Records drawn from a dataset
╔══

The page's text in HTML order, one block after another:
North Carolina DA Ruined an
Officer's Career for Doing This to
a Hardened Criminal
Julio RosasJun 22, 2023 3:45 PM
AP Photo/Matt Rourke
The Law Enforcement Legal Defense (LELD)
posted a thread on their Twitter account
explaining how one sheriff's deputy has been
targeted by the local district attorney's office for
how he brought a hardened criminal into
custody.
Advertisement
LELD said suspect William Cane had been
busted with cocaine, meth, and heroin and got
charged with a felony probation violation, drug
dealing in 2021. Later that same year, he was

╚══

**Work request**. Beginning with the line that holds "charged with a", please return every line through the end of the data, exactly as written.

**Answer space**.
charged with a felony probation violation, drug
dealing in 2021. Later that same year, he was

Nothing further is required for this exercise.